We had a good passage from Ua Poa to Takaroa atoll, a distance of 450 miles, and had sunny skies but little wind and we were forced to motor sail or motor the whole way! We did have the benefit of a spectacular full moon to guide us though so that made up for the lack of wind! We had fishing adventures as always and Jim and Dylan landed a tuna and a mahi mahi. The tuna made for an excellent fresh dinner and the mahi was quickly converted into 'ceviche'. We are now anchored in the lagoon of Kauehi at the motu of Mahuehue, where there are no people or boats! It is absolutely beautiful with crystal clear, and flat calm waters - like glass - surrounding motus that are wooded in palm trees, edged with white coral beaches and are altogether breathtaking. What a change from the Marquesas - No more towering beautiful 4000 foot spires and mountains, but also no rolly anchorage's! We have not had a chance to dive yet since our arrival but we have plans to shortly! The entrance through the pass into the lagoon was a thrilling and exhilarating ride. We did not wait for the complete slack tide and so there was still a lot of current (6 knots), and a lot of overfalls (breaking waves) and whirlpools. It had an appearance of being very dangerous! Although we were all a little anxious, this being our first attempt at a pass into a lagoon, Jim did a sterling job at the helm and guided us through the pass into the lagoon without a hitch! Didier, a local French man, who formed part of our welcoming committee, suggested an anchorage which we decided to move to, and now rest in peacefully. Unfortunately, in highlighting the dangers to us, fate stole years of experience from him in a flash, and he hit a coral head on his way over to the anchorage. The damage included one unserviceable starb'd rudder, which had to be cut away and a bent prop! It just goes to show you that "Murphy's" law is alive and well! We lent a hand through advice and tools and in return we were rewarded with a cooled bottle of Champagne! We will have to have a sundowner one of these fine nights!
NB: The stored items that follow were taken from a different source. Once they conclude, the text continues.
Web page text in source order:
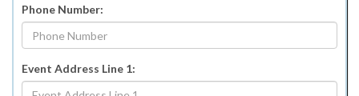
Phone Number:
Event Address Line 1:
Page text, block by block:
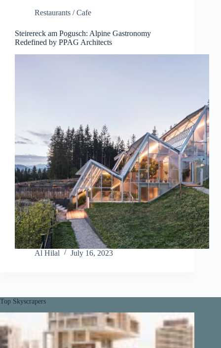
Restaurants / Cafe
Steirereck am Pogusch: Alpine Gastronomy
Redefined by PPAG Architects
Al Hilal July 16, 2023
Top Skyscrapers
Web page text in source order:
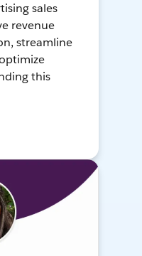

We are now the proud owners of a number of somewhat imperfect black pearls, some purchased, some given to us by more new friends. Pearl farming is a fascinating and risky business, with the factory/office smack dab in the middle of nowhere, but with tranquil turquoise waters and constant sunshine. Please observe the proper dress code for work - mask and fins!
We visited Takaroa, Kauehi, Fakarava, Toau, Apataki and Rangiroa. This island group is called The Dangerous Archipelago, since there is nothing higher than a coconut tree and therefore they are difficult to see until you are close. Also, the passes are very narrow and have rushing currents that should be avoided. They can have as much as 6 - 9 knots of current and often the overfalls stretch out into the ocean several miles. The tide tables are not accurate, so we did our calculations to find slack high and low tides based on the time of the moonrise and moonset. Our first entrance through a pass was at Kauehi and it was a thrilling and exhilarating ride. We did not wait for total slack, so there was still a lot of current, with breaking waves and whirlpools. Although we were all a little anxious, Jim did a sterling job at the helm and guided us through without a hitch! We saw several wrecks that inspired us to take great care. And the charts that are available do not show the depths inside the entire lagoon, only the pass area, so we had to pick our way through these waters. Dylan and Vicki stood at the bow wearing polarized sunglasses, radioing Jim at the helm with information about shallow areas and coral heads that often lurked just below the surface. Even so, it was all worth the risk, since a lot of the places we anchored there were no people living ashore and most of the time we were the only boat around for miles and miles. Many of our experiences are the stuff dreams are made of - the endless shades of blue and green in the water, the glowing sunsets, the startling colors of the fish, being completely isolated, anchoring by stunning white beaches with hundred of palm trees to gaze upon and ponder, scuba diving in the passes with dozens of black tip sharks, seeing manta rays, spotted eagle rays (mating), napoleon wrass, lion fish, remoras, angel fish, etc.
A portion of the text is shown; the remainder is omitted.